As more and more voters got more and more upset, a new refrain was heard, even from Abbott: Texas needed to weatherize. The governor called for a special legislative session to get it done, and was suddenly outraged. “Everyone knows how challenging the past few days have been for our fellow Texans,” Abbott said. “All of us in the state of Texas believe it is completely unacceptable that you had to endure one minute of the challenge that you faced.”
So can we write off the Texas tragedy to Lone Star exceptionalism? A quasi-secessionist electricity island, with inadequate requirements for getting ready for winter, pays the price?
Up close it looks like it. But pull back and include the summer of 2020, and it’s clear that what went wrong in Texas has a lot do with the fires that brought California to its knees six months earlier. The summers of 2017 and 2018 had made it clear that California didn’t have nearly enough firefighters standing by for an event like the lightning strikes that rained down in August 2020. It was also clear the state had allowed PG&E and its other utilities to invest too little in fire hardening rural power lines. Worse yet, most communities in the fire-hazard areas had failed to adopt or enforce adequate fireproofing measures on homes and businesses. But California’s politics are — in the American context — at polar opposites to Texas. (In fact, California’s problem is significantly harder to fix than the polar vortex threat to Texas.)
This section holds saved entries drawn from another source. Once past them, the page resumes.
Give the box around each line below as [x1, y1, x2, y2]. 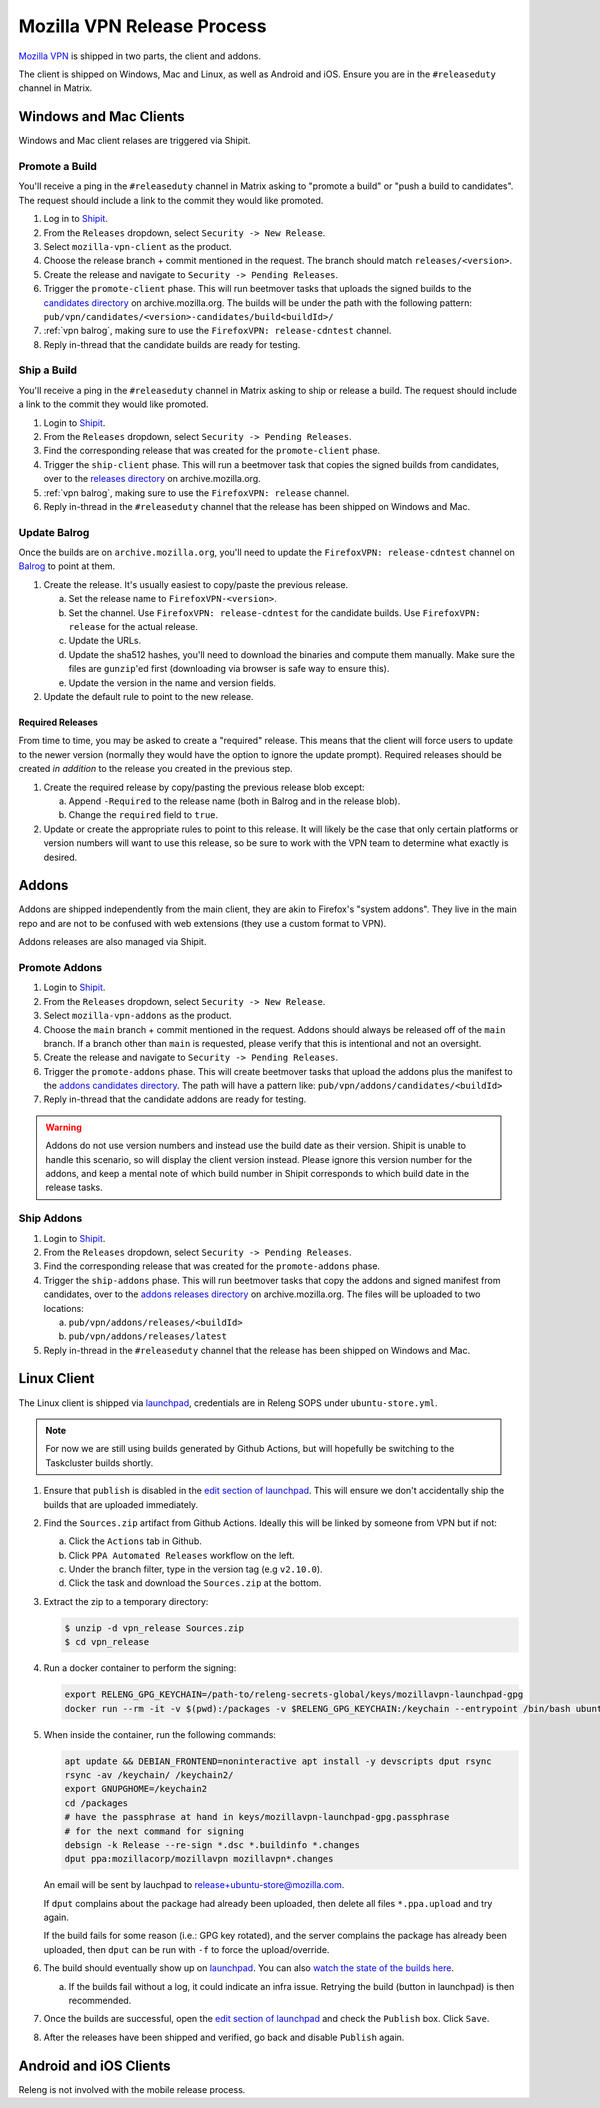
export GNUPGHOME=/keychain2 [64, 1783, 208, 1795]
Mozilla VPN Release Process [18, 15, 267, 37]
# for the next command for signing [64, 1825, 245, 1837]
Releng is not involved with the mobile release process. [18, 2083, 246, 2095]
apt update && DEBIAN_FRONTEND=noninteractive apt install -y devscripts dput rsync [64, 1755, 492, 1767]
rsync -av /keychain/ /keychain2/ [64, 1769, 234, 1780]
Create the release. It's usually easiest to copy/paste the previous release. [43, 578, 349, 590]
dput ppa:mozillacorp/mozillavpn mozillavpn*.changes [64, 1853, 334, 1865]
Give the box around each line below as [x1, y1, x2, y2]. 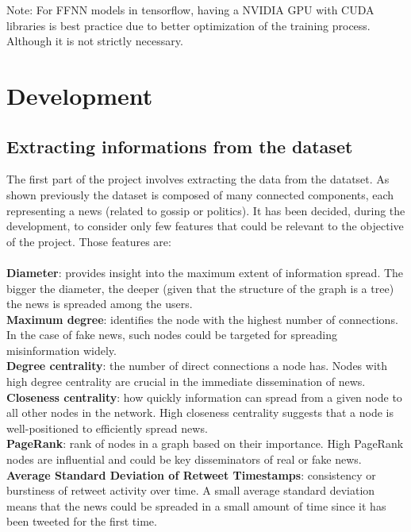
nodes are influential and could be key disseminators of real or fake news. [6, 451, 362, 468]
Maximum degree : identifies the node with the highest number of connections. [6, 310, 398, 327]
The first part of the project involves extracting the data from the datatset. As [6, 171, 390, 187]
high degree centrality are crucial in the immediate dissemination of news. [6, 373, 366, 390]
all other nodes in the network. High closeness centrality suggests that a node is [6, 404, 394, 421]
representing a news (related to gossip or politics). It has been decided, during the [6, 202, 405, 218]
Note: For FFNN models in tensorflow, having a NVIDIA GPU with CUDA [6, 2, 375, 17]
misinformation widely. [6, 341, 117, 358]
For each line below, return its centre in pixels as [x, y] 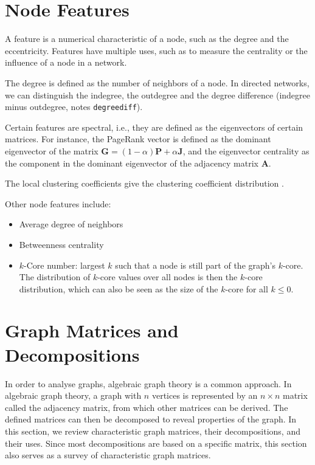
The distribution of [55, 277]
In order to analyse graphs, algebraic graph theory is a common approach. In [148, 383]
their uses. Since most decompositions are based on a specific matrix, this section [156, 443]
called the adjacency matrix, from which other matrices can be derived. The [147, 407]
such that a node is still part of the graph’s [195, 265]
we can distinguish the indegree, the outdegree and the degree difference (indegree [157, 95]
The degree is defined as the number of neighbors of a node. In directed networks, [157, 82]
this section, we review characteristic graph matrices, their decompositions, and [153, 431]

To understand why neither red nor blue America can reliably and safely provide electricity to its population, we need to contrast the American attitude towards natural disasters — they happen, but we recover — with the Dutch approach to flooding, which is more like: We can’t prevent the storms, but we can protect ourselves against the damages. Since the Dutch adopted this attitude as national policy 70 years ago, not a single citizen has died in a flood. Prevention has proven cheaper than rescue and repair: Even though a third of the nation lies below sea level, Holland’s annual expenditures for flood prevention, at $1.5 billion, are a fraction of American costs for flood recovery, even on a per capita basis.
If President Biden is looking for another issue on which he can unite the country, starting a conversation on the need to massively invest in fire, flood and storm resilience in a climate-stressed world offers a promising opportunity. How about “Build it back safely” as a subset of “Build it back better”?